计算机 · 2021年8月13日 0

Robots Txt File

robots.txt文件规范

  • robots.txt文件必须位于主机的顶级目录,抓取工具不会检查子目录中是否包含robots.txt文件
  • robots.txt只对该主机、域名、协议和端口号上的所有子目录中的文件生效
  • 子网域上的robots.txt仅对该子网域有效
  • ftp也可以设置robots.txt

正式语法定义

  robotstxt = *(group / emptyline)
  group = startgroupline                    ; We start with a user-agent
          *(startgroupline / emptyline)     ; ... and possibly more user-agents
          *(rule / emptyline)               ; followed by rules relevant for UAs

  startgroupline = *WS "user-agent" *WS ":" *WS product-token EOL

  rule = *WS ("allow" / "disallow") *WS ":" *WS (path-pattern / empty-pattern) EOL

  ; parser implementors: add additional lines you need (for example, Sitemaps), and
  ; be lenient when reading lines that don’t conform. Apply Postel’s law.

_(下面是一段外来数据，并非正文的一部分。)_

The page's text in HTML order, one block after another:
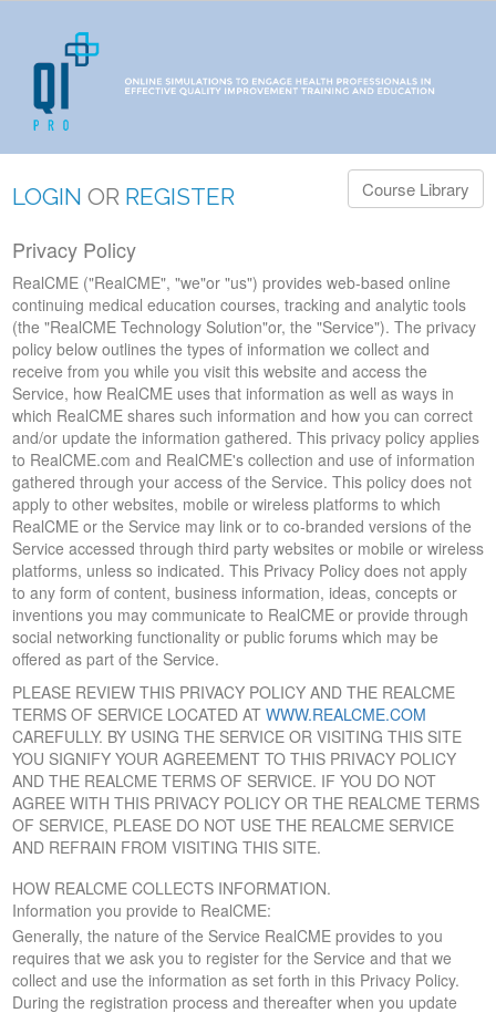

  product-token = identifier / "*"
  path-pattern = "/" *(UTF8-char-noctl)    ; valid URI path pattern; see 3.2.2
  empty-pattern = *WS

  identifier = 1*(%x2d / %x41-5a / %x5f / %x61-7a)
  comment = "#" *(UTF8-char-noctl / WS / "#")
  emptyline = EOL
  EOL = *WS [comment] NL         ; end-of-line may have optional trailing comment
  NL = %x0D / %x0A / %x0D.0A
  WS = %x20 / %x09

  ; UTF8 derived from RFC3629, but excluding control characters
  UTF8-char-noctl = UTF8-1-noctl / UTF8-2 / UTF8-3 / UTF8-4
  UTF8-1-noctl    = %x21 / %x22 / %x24-7F  ; excluding control, space, '#'
  UTF8-2          = %xC2-DF UTF8-tail
  UTF8-3          = %xE0 %xA0-BF UTF8-tail / %xE1-EC 2( UTF8-tail ) /
                    %xED %x80-9F UTF8-tail / %xEE-EF 2( UTF8-tail )
  UTF8-4          = %xF0 %x90-BF 2( UTF8-tail ) / %xF1-F3 3( UTF8-tail ) /
                    %xF4 %x80-8F 2( UTF8-tail )
  UTF8-tail       = %x80-BF
  • 行和规则分组
  • 用户代理的优先顺序
  • 组成员规则
  • 基于路径值的网址匹配
  • Google支持的非组成员行
    可以在robots.txt文件中添加一行sitemap: [absoluteURL]指定sitemap。
  • 组成员行的优先顺序

这些规则抄一遍也没啥意义,按需去google的官网页面查阅就好。